→ **Assignment**: The listing below should be reproduced precisely, except for its images.

→ **Data for review**:
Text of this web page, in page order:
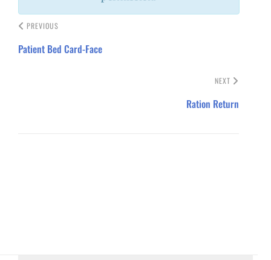
PREVIOUS
Patient Bed Card-Face
NEXT
Ration Return
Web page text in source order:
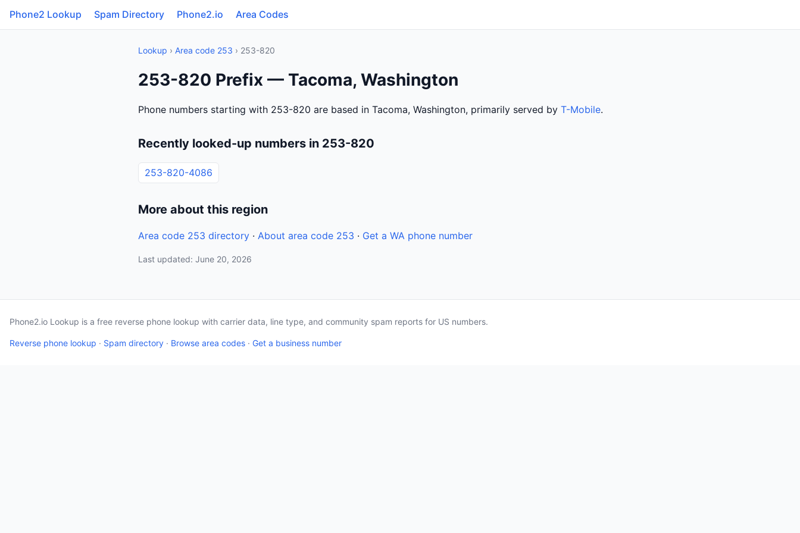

→ **Task output**:
Text of this web page, in page order:
PREVIOUS
Patient Bed Card-Face
NEXT
Ration Return
Web page text in source order:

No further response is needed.